もともと、シャネルのスキンケアに関するR&Dは一貫して「植物成分」の研究に大きな比重を割いています。今回もN°1 ドゥ シャネルの成分開発を支えたのが、1998年に開設の、フランス南西部の町ゴジャックにある約40ヘクタールの畑をもつオープンスカイ ラボラトリーです。世界中から収集したカメリアの研究に特化した施設で、260種を超える植物と約2,000品種以上ものカメリアを、化学物質を一切用いずに栽培しています。
オープンスカイ ラボラトリーは、土地の生物多様性を守り、自然の特性を保護しつつ有効活用するために、さまざまな種類の植物を混在させて育てるアグロフォレストリーの農法を採用。その共生関係が土壌を肥沃にするとともに、植物の病気に対する抵抗力も高めているそうです。同農園は、厳格なことで知られるフランス農業・食料省が定めるHVE(環境価値重視認証)の最高レベルを取得しています。
シャネルを象徴する花であるカメリアから、オイル、セラミド、カメリア ウォーター、酵母エキス、そして、レッド カメリア ペタル エキスなどを発見してきた同研究所は、N°1 ドゥ シャネルの「革新」「包括」「持続」が三位一体となったコンセプトを体現する存在といえます。
また、シャネルでは20年以上にわたり、世界各地の女性を対象にしたリサーチを行い、約6,000人の顔と400万件超のデータを収集し、健康的な肌と美の理解を進めてきました。日本でも、京都大学とのパートナーシップで長期的なコホート研究を行ってきた実績があります。
【BeautyTech.jp記事】シャネルのスキンケアR&Dは植物成分に注力、世界各地のラボからゲノムコホートまで
「このような取り組みが、最終的に皮膚老化の分野でも人々のニーズに応える製品づくりにつながると信じている」と土屋氏は話します。
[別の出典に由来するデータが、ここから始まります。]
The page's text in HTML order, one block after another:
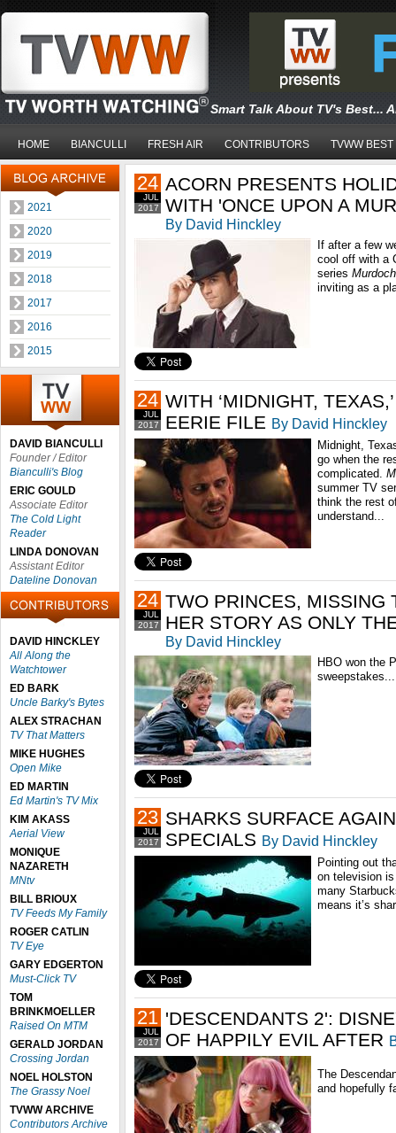
Smart Talk About TV's Best...
HOME BIANCULLI FRESH AIR CONTRIBUTORS TVWW BEST
2021
2020
2019
2018
2017
2016
2015
DAVID BIANCULLI
Founder / Editor
Bianculli's Blog
ERIC GOULD
Associate Editor
The Cold Light
Reader
LINDA DONOVAN
Assistant Editor
Dateline Donovan
DAVID HINCKLEY
All Along the
Watchtower
ED BARK
Uncle Barky's Bytes
ALEX STRACHAN
TV That Matters
MIKE HUGHES
Open Mike
ED MARTIN
Ed Martin's TV Mix
KIM AKASS
Aerial View
MONIQUE
NAZARETH
MNtv
BILL BRIOUX
TV Feeds My Family
ROGER CATLIN
TV Eye
GARY EDGERTON
Must-Click TV
TOM
BRINKMOELLER
Raised On MTM
GERALD JORDAN
Crossing Jordan
NOEL HOLSTON
The Grassy Noel
TVWW ARCHIVE
Contributors Archive
2017
JUL
24 ACORN PRESENTS
WITH 'ONCE UPON A
By David Hinckley
If after a few
cool off with a
series
inviting as a
2017
JUL
24 WITH ‘MIDNIGHT,
EERIE FILE By David Hinckley
Midnight,
go when the
complicated.
summer TV
think the rest
understand...
2017
JUL
24 TWO PRINCES, MISSING
HER STORY AS ONLY
By David Hinckley
HBO won the
sweepstakes...
2017
JUL
23 SHARKS SURFACE
SPECIALS By David Hinckley
Pointing out
on television
many
means it’s
2017
JUL
21 'DESCENDANTS 2':
OF HAPPILY EVIL AFTER
The
and hopefully
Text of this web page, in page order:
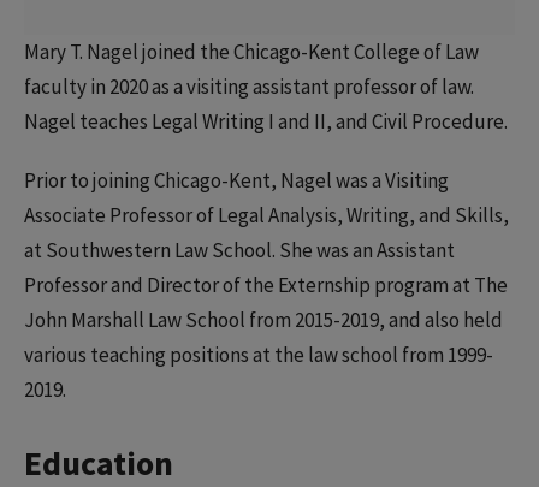
Mary T. Nagel joined the Chicago-Kent College of Law
faculty in 2020 as a visiting assistant professor of law.
Nagel teaches Legal Writing I and II, and Civil Procedure.
Prior to joining Chicago-Kent, Nagel was a Visiting
Associate Professor of Legal Analysis, Writing, and Skills,
at Southwestern Law School. She was an Assistant
Professor and Director of the Externship program at The
John Marshall Law School from 2015-2019, and also held
various teaching positions at the law school from 1999-
2019.
Education
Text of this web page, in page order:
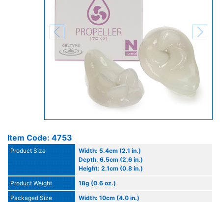
Item Code: 4753
Product Size
Width: 5.4cm (2.1 in.)
Depth: 6.5cm (2.6 in.)
Height: 2.1cm (0.8 in.)
Product Weight
18g (0.6 oz.)
Packaged Size
Width: 10cm (4.0 in.)
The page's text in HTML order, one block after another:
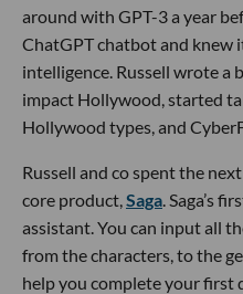
around with GPT-3 a year
ChatGPT chatbot and knew
intelligence. Russell wrote a
impact Hollywood, started
Hollywood types, and
Russell and co spent the
core product, Saga . Saga’s
assistant. You can input all
from the characters, to the
help you complete your first
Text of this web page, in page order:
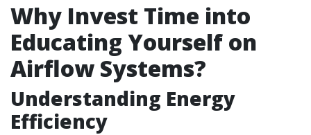
Why Invest Time into
Educating Yourself on
Airflow Systems?
Understanding Energy
Efficiency
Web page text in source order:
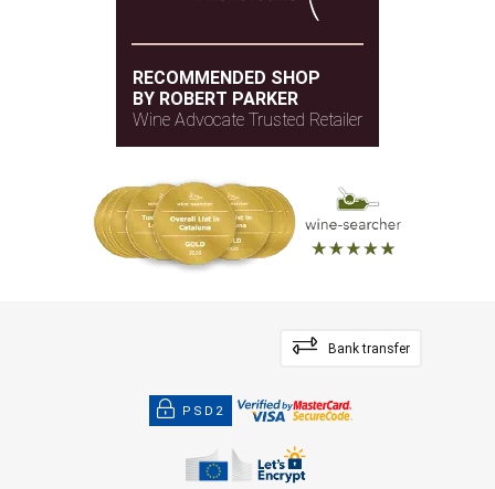
RECOMMENDED SHOP
BY ROBERT PARKER
Wine Advocate Trusted Retailer
Bank transfer
PSD2
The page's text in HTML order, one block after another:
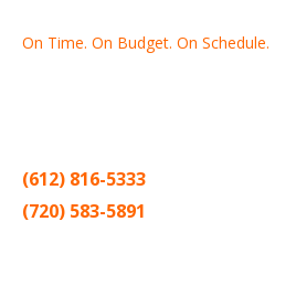
On Time. On Budget. On Schedule.
(612) 816-5333
(720) 583-5891
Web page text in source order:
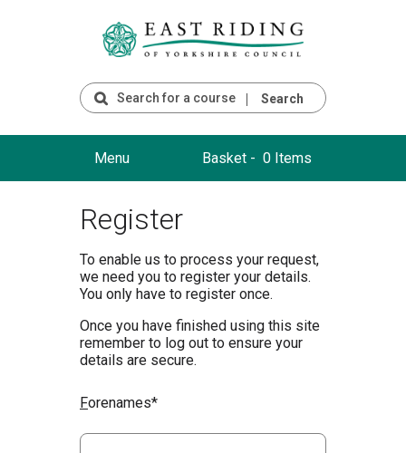
Search
Menu Basket - 0 Items
Register
To enable us to process your request,
we need you to register your details.
You only have to register once.
Once you have finished using this site
remember to log out to ensure your
details are secure.
Forenames*
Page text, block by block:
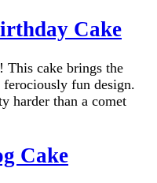
Cake
This cake brings the
fun design.
harder than a comet
Cake
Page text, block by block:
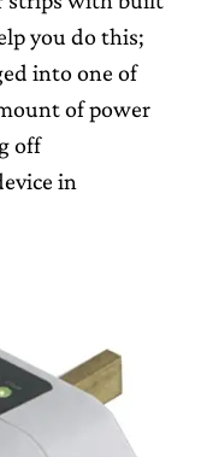
you do this;
into one of
of power
off
in
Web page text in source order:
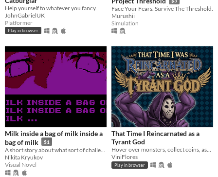
Help yourself to whatever you fancy.
JohnGabrielUK
Platformer
Play in browser
Face Your Fears. Survive The Threshold.
Murushii
Simulation
Milk inside a bag of milk inside a
bag of milk
$1
Nikita Kryukov
Visual Novel
That Time I Reincarnated as a
Tyrant God
Hover over monsters, collect coins, ascend through Divinity, and turn every round into permanent power.
ViniFlores
Play in browser
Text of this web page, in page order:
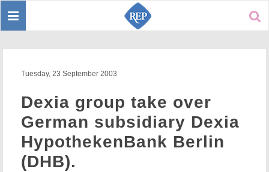
Toggle
Tuesday, 23 September 2003
Dexia group take over
German subsidiary Dexia
HypothekenBank Berlin
(DHB).
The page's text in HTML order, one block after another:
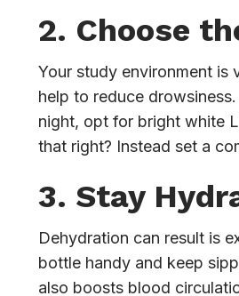
2. Choose
Your study environment is
help to reduce
night, opt for bright white
that right? Instead set a
3. Stay
Dehydration can result is
bottle handy and keep
also boosts blood
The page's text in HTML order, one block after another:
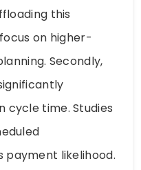
this
on higher-
Secondly,
cycle time. Studies
payment likelihood.

土屋氏は、シャネルにとって、厳しいEU基準にしっかりと対応したクリーンフォーミュラやサステナブルな取り組みは、企業として当然のこととして積極的に取り組み、こうした施策を含めて、顧客がシャネル製品を心地よく使い、満足感を得られ、自身を美しく感じる手助けができることが重要だといいます。
N°1 ドゥ シャネルの商品設計に対する日本のユーザーの反応については、「三位一体の商品設計」がしっかり伝わっていることを感じると土屋氏はいいます。
「N°1 ドゥ シャネルの製品の効能効果や、その基礎となっているサイエンスや研究開発を高く評価していただいている。さらに、ボトルデザインが放つラグジュアリー感を楽しむとともに、セロハンやリーフレットを廃したサステナブルなパッケージなどから、私たちのエコレスポンシブルな姿勢を感じ取り、同品を使うことで環境にポジティブな貢献ができることを喜びと感じてくださっている」(土屋氏)
こうした、どこをとっても説得力のあるストーリーと体験設計を持つ製品は、そのために、日本ではユーザーとのコミュニケーションでも「体験」に重きをおいてきました。2022年1月のN°1 ドゥ シャネル発売直後に開催の@cosmeのオンライン体験会では、事前に参加者に製品サンプルを配布し、お手入れ方法のレクチャーとあわせて、製品説明が行われました。ここでも、使用感に加えて、そのサステナブルなコンセプトに対して好意的な声が多数あがっていました。
また、2023年1月の、新製品「リッチクリーム N°1 ドゥ シャネル」の発売に合わせて、日本各地の百貨店などで順次体験イベントを実施してきています。
「クリームやセラムを肌にのせたときのとろけるようになじむテクスチャーなど、シャネルのスキンケアは効果のみならず、使用感でも定評をいただいている。日々のお手入れの時間を自分と向き合う時間とし、肌も気持ちも上向きに高まっていくビューティ ルーティンとなることを私たちは目指している」(土屋氏)
製品のハイパフォーマンスを追求すると同時に、社会や環境への貢献を実現しつつ、一方で、ラグジュアリーな化粧品としてユーザーが使用するたびに幸福感、納得感を感じられる体験設計は、ラグジュアリーブランドにおけるクリーンビューティのあり方としてひとつの指針となりそうです。